Read these per task as directional, not definitive. With six to eight people on each task the samples are small, so no single delta proves statistical significance. What matters is that every one of the six tasks moved the same way, faster, more successful, and easier to use. That convergence is what I trusted to back the architecture.
Disarming risk with precedent
On a project where compliance was one of three forces, the stakeholders were part of the design problem. I put Legal and IR inside the desk research from the start, so by the time recommendations arrived they already shared the evidence base.
Every recommendation came backed with real companies: screenshots and notes showing the pattern in the wild. A risk averse audience does not move on an aesthetic argument. It moves on “7 of 10 companies in your sector do it this way.” Precedent reframed each decision from one designer's opinion into an observed market standard.
You move people who think in risk with proof of the market rather than taste.
Regulatory alignment itself ran smoothly. The client supplied legal content already approved as PDFs, and US disclosure rules sit lighter than the Brazilian norms I came from, so compliance never became a blocker. What carried over was the method itself: every call backed by precedent, ready for the next project where the rules run stricter.
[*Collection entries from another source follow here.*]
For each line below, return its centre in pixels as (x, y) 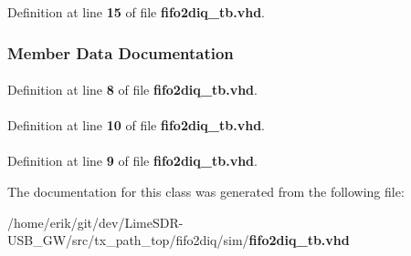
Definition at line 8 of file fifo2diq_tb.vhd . (132, 90)
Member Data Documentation (121, 52)
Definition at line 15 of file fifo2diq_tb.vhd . (137, 12)
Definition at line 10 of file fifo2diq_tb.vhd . (137, 125)
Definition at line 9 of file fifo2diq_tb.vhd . (132, 161)
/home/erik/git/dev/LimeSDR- (95, 222)
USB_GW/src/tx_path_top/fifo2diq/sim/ (128, 240)
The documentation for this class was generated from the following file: (206, 191)
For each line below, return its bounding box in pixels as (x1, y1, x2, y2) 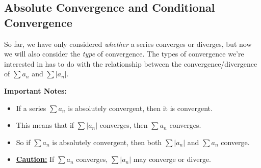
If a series (16, 102, 46, 113)
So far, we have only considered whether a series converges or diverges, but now (4, 38, 252, 49)
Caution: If (16, 154, 55, 164)
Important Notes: (4, 85, 67, 96)
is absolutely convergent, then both (52, 136, 162, 147)
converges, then (99, 120, 148, 130)
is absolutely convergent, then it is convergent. (68, 102, 213, 113)
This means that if (16, 120, 74, 130)
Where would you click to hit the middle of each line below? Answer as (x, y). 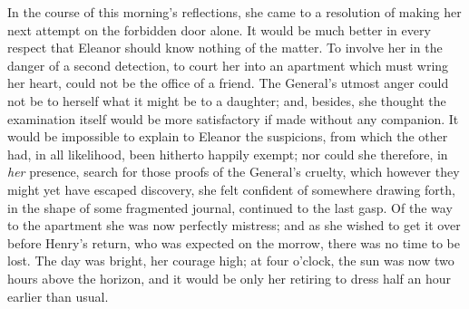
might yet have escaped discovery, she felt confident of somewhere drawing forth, (231, 189)
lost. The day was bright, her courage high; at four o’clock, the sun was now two (231, 261)
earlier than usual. (58, 296)
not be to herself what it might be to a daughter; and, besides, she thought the (227, 100)
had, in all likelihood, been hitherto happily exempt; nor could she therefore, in (228, 154)
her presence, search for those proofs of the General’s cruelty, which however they (234, 172)
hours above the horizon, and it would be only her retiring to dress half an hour (230, 278)
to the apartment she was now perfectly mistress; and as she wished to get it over (234, 225)
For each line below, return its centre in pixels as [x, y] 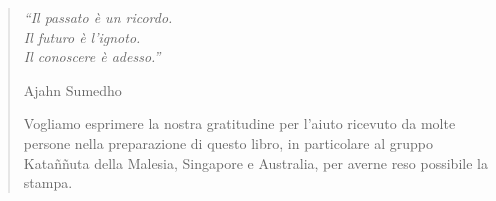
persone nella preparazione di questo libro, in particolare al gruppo [228, 142]
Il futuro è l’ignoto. [82, 36]
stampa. [48, 182]
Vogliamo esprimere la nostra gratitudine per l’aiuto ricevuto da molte [239, 123]
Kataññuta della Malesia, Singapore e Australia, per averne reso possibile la [255, 162]
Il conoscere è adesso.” [92, 56]
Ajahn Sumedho [72, 89]
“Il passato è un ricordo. [98, 17]
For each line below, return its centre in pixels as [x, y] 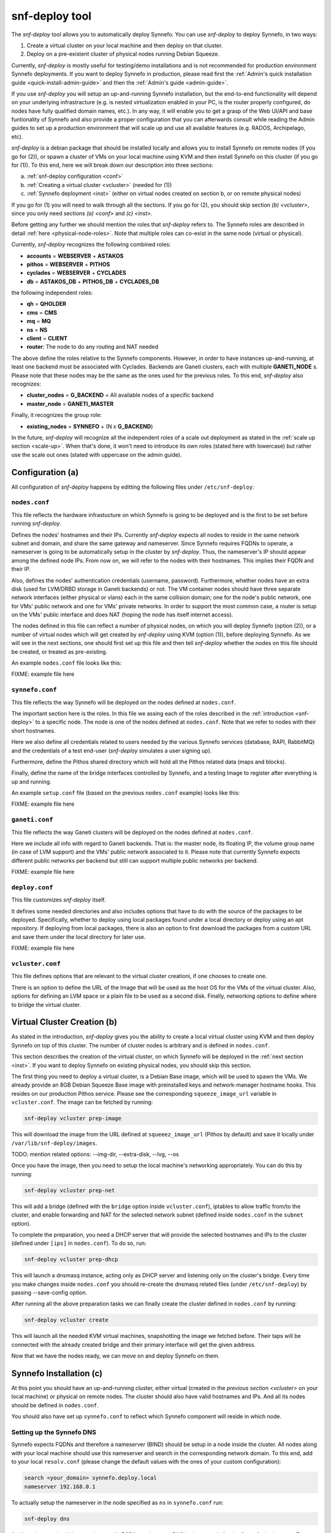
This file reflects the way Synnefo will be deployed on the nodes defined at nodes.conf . [124, 702]
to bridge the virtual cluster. [46, 1004]
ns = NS [37, 330]
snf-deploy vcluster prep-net [70, 1190]
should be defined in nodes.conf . [55, 1405]
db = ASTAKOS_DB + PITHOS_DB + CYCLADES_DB [93, 281]
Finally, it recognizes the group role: [57, 415]
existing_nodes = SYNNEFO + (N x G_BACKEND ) [90, 426]
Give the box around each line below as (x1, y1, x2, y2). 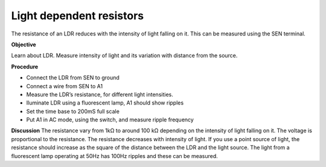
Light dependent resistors (11, 9, 144, 22)
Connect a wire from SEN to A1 (26, 82, 103, 90)
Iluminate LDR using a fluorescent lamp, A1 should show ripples (26, 99, 184, 106)
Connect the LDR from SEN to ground (26, 74, 120, 81)
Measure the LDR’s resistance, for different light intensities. (26, 91, 173, 98)
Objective (11, 41, 36, 48)
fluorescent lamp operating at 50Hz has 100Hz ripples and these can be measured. (11, 152, 219, 159)
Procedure (11, 63, 39, 70)
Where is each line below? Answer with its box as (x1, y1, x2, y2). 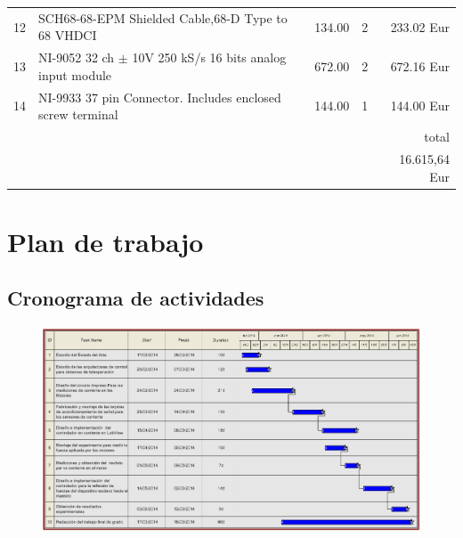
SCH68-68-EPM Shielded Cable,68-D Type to (38, 8, 288, 27)
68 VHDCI (38, 26, 97, 45)
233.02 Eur (390, 17, 450, 36)
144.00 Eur (390, 96, 450, 115)
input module (38, 65, 112, 84)
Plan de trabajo (7, 223, 204, 259)
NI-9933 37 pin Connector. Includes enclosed (38, 87, 281, 106)
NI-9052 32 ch (38, 48, 115, 67)
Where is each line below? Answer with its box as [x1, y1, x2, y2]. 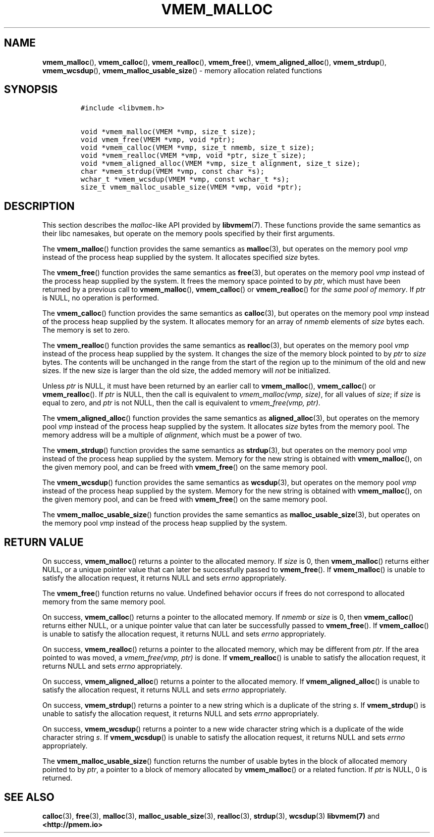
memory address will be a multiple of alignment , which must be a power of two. [42, 431, 302, 440]
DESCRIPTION [4, 199, 75, 212]
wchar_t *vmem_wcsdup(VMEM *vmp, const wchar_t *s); [80, 175, 290, 184]
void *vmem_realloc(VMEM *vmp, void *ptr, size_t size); [80, 151, 306, 160]
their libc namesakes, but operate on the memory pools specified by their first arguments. [42, 229, 335, 238]
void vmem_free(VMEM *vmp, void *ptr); [80, 136, 235, 144]
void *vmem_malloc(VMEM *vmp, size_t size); [80, 128, 256, 136]
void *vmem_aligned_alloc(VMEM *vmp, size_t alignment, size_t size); [80, 159, 361, 168]
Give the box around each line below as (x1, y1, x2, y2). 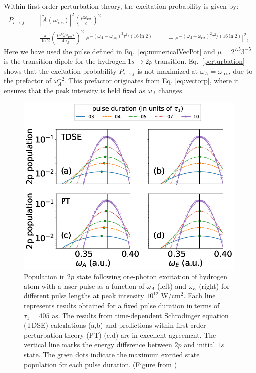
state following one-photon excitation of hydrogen (76, 271, 227, 281)
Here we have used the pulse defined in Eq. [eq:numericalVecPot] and (4, 46, 215, 56)
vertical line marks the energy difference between (24, 339, 172, 350)
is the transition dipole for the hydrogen (4, 56, 126, 66)
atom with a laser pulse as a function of (24, 280, 144, 291)
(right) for (199, 280, 230, 291)
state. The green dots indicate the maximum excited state (24, 349, 200, 360)
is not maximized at (137, 65, 198, 76)
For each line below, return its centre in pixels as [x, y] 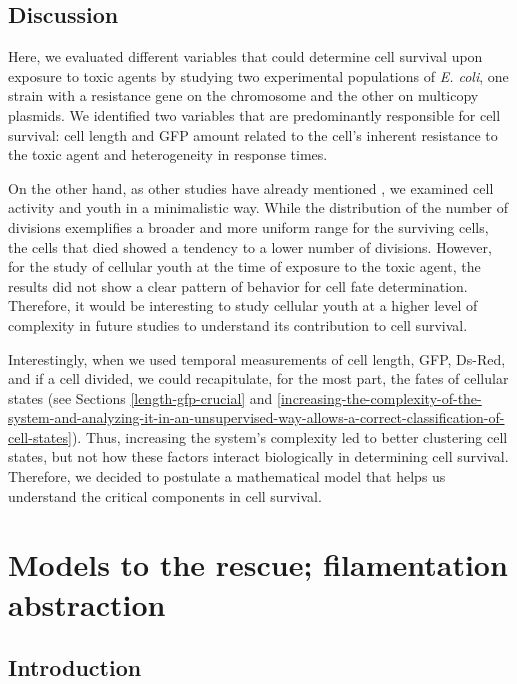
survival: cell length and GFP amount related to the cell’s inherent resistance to [253, 134]
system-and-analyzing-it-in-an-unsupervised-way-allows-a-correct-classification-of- [256, 417]
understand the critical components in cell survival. [165, 495]
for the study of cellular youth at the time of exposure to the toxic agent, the [244, 266]
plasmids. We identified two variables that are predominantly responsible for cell [254, 114]
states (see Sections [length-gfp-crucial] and [140, 397]
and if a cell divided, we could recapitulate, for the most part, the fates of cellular [258, 378]
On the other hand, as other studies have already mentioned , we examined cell [251, 187]
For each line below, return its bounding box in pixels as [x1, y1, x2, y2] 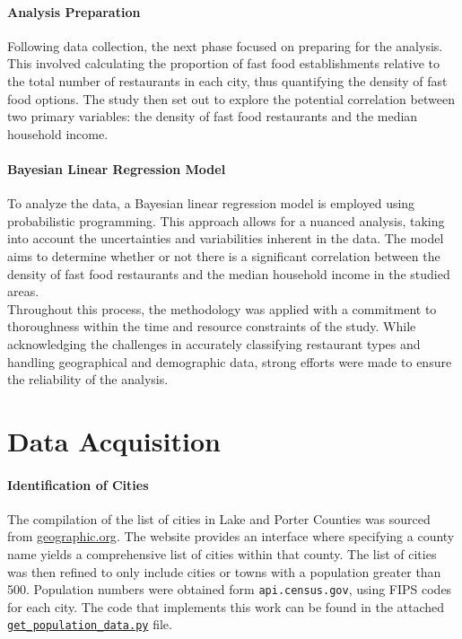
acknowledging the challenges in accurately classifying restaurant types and [7, 334, 421, 353]
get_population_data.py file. [7, 615, 172, 634]
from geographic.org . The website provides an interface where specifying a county [7, 527, 455, 546]
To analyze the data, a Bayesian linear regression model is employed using [7, 194, 415, 213]
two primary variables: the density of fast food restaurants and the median [7, 107, 418, 126]
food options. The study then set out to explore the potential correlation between [7, 89, 455, 108]
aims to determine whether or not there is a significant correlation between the [7, 246, 440, 265]
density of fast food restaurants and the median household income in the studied [7, 264, 450, 283]
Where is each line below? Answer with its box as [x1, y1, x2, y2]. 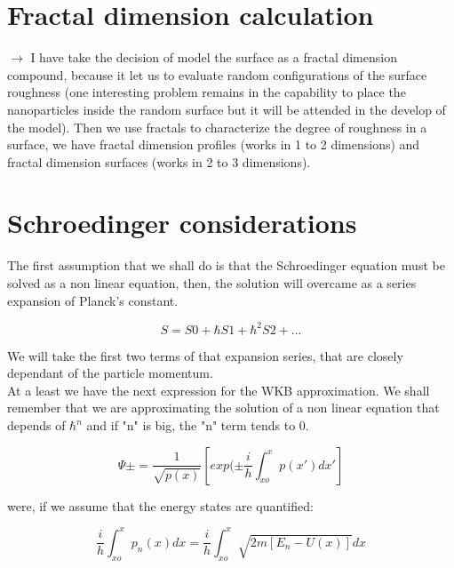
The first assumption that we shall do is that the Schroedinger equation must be [7, 256, 445, 275]
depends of [7, 416, 66, 435]
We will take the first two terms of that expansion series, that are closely [7, 346, 403, 364]
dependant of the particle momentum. [7, 364, 213, 382]
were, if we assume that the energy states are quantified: [7, 496, 314, 515]
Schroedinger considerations [7, 204, 357, 241]
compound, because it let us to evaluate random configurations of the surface [7, 65, 427, 84]
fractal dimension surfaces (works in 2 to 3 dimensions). [7, 152, 311, 171]
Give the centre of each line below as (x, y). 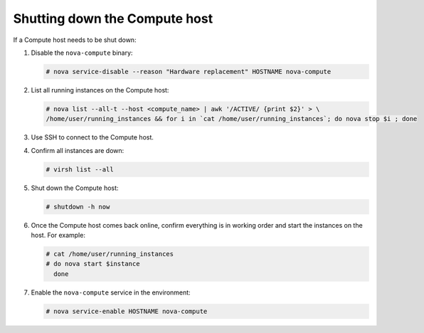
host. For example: (58, 235)
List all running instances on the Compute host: (100, 90)
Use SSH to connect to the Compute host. (92, 137)
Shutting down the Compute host (113, 18)
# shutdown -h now (78, 207)
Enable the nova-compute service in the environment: (111, 292)
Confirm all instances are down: (78, 150)
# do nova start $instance (93, 264)
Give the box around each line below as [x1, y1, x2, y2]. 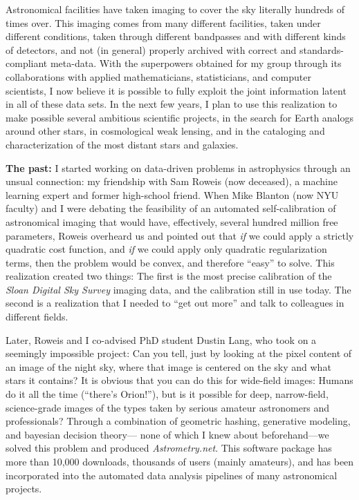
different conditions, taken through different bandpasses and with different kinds [6, 29, 346, 44]
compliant [6, 56, 48, 70]
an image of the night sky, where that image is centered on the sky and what [6, 359, 331, 374]
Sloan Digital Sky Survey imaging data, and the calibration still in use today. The [6, 282, 351, 296]
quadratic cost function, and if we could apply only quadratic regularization [6, 242, 327, 256]
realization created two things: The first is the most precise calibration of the [6, 269, 332, 283]
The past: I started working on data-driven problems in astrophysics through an [6, 160, 351, 175]
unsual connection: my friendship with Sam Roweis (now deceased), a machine [6, 174, 338, 189]
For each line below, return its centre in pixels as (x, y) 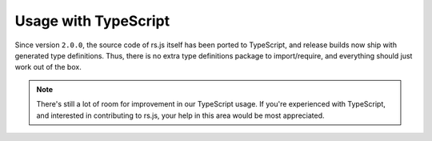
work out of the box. (48, 67)
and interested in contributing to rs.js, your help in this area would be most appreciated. (180, 115)
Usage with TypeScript (92, 21)
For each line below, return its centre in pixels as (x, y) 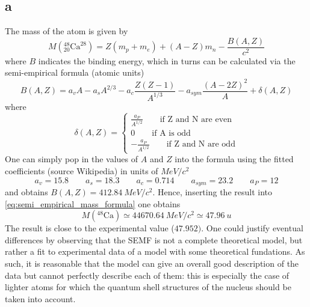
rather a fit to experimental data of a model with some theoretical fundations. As (155, 251)
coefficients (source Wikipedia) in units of (82, 170)
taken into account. (40, 298)
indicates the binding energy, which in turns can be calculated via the (167, 60)
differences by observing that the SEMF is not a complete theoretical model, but (154, 239)
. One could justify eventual (252, 228)
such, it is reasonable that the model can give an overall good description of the (152, 263)
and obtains (26, 191)
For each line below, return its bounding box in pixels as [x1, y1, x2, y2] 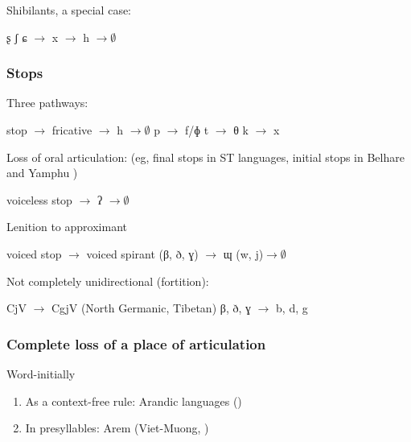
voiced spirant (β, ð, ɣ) [86, 245, 199, 262]
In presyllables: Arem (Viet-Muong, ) [25, 419, 209, 436]
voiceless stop [6, 191, 72, 208]
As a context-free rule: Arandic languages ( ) [25, 392, 242, 409]
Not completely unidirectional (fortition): [6, 272, 209, 289]
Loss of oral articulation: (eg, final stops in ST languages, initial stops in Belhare [6, 148, 405, 165]
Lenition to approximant [6, 218, 127, 235]
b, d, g [276, 299, 308, 316]
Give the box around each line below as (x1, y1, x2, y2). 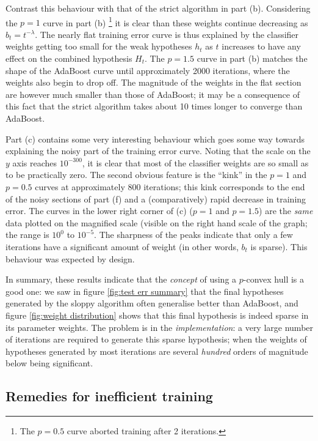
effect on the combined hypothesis (5, 52, 132, 65)
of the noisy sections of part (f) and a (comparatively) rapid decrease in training (5, 192, 306, 205)
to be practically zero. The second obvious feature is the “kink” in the (5, 168, 267, 181)
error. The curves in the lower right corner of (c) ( (5, 204, 193, 217)
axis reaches (12, 156, 57, 169)
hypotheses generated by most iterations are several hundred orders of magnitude (5, 344, 308, 357)
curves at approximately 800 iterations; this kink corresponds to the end (35, 180, 305, 193)
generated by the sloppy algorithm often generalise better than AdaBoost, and (5, 297, 298, 309)
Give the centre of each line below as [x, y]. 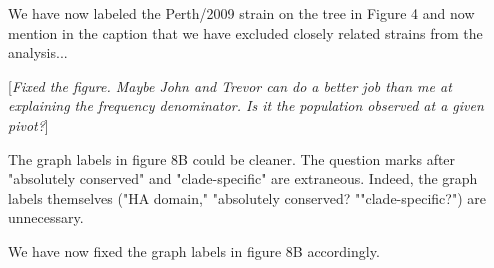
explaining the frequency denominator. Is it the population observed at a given [246, 105]
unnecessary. [46, 217]
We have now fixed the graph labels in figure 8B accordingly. [194, 250]
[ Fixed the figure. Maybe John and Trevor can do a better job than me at [230, 85]
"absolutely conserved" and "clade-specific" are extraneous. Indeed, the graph [243, 178]
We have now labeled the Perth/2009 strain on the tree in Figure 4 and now [241, 13]
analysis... [38, 52]
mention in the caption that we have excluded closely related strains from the [245, 32]
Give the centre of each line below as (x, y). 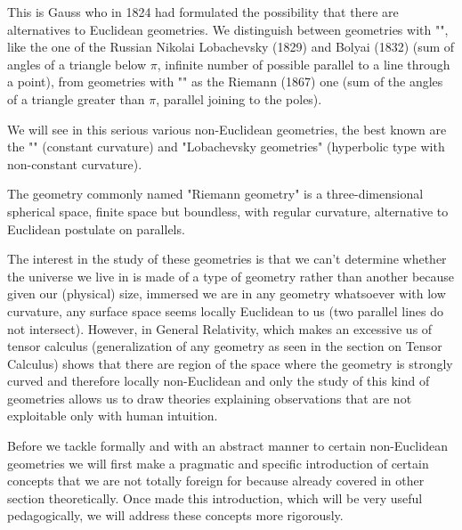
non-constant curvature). (75, 163)
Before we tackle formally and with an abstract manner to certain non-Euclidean (227, 446)
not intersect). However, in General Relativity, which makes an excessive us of (220, 328)
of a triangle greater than (76, 98)
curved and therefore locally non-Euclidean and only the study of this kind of (219, 381)
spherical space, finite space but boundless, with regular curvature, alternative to (228, 211)
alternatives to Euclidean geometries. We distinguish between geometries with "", (228, 29)
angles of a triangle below (77, 64)
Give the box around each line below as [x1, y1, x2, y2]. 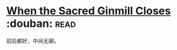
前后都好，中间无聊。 [6, 37, 59, 44]
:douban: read [6, 17, 76, 30]
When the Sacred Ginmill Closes [6, 4, 171, 18]
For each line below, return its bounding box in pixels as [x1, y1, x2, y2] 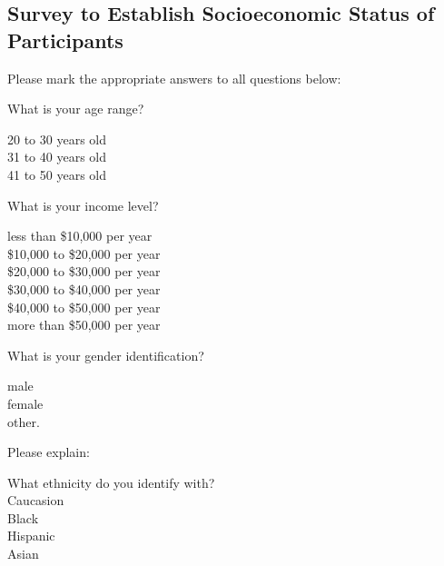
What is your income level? [7, 195, 159, 214]
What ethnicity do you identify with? [7, 472, 215, 492]
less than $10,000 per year [7, 226, 153, 245]
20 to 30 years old [7, 129, 106, 148]
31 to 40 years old [7, 147, 106, 166]
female [7, 393, 44, 412]
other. [7, 412, 40, 431]
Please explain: [7, 442, 90, 462]
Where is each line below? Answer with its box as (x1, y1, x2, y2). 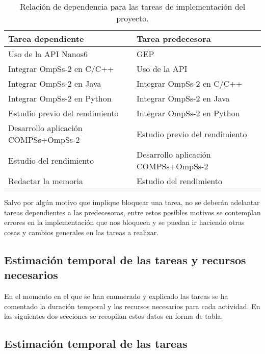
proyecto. (116, 12, 149, 24)
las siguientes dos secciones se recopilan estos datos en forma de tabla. (4, 311, 223, 321)
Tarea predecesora (137, 33, 211, 44)
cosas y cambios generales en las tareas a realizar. (4, 226, 159, 237)
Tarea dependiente (8, 33, 84, 44)
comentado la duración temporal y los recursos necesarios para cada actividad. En (4, 300, 260, 311)
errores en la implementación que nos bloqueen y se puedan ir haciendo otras (4, 217, 245, 227)
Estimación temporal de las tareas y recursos (4, 251, 246, 267)
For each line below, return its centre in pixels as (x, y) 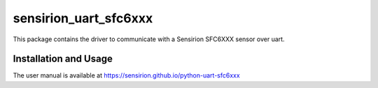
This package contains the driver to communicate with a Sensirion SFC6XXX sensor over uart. (149, 39)
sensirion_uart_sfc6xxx (83, 18)
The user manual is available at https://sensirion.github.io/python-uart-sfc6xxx (127, 75)
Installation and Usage (63, 59)
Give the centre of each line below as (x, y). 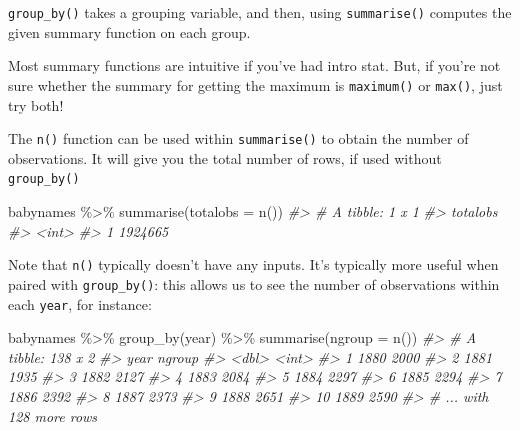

Cutting parity that did not pay yet
Competitors had a full multimedia layer inside events and presentations: webcasts, an in browser presentation viewer, a video repository, and audio only downloads. It was the most visible gap against the field, and the obvious thing to chase for parity.
I cut it from the MVP. The reasoning was about the company's stage rather than the feature's quality. CorMedix was listed but not yet FDA approved, which meant low traffic and few reports. The infrastructure would take significant time and content to build well, and it carried little near term value: investors already understood this was a company with recent commercialization and no back catalogue of media to show.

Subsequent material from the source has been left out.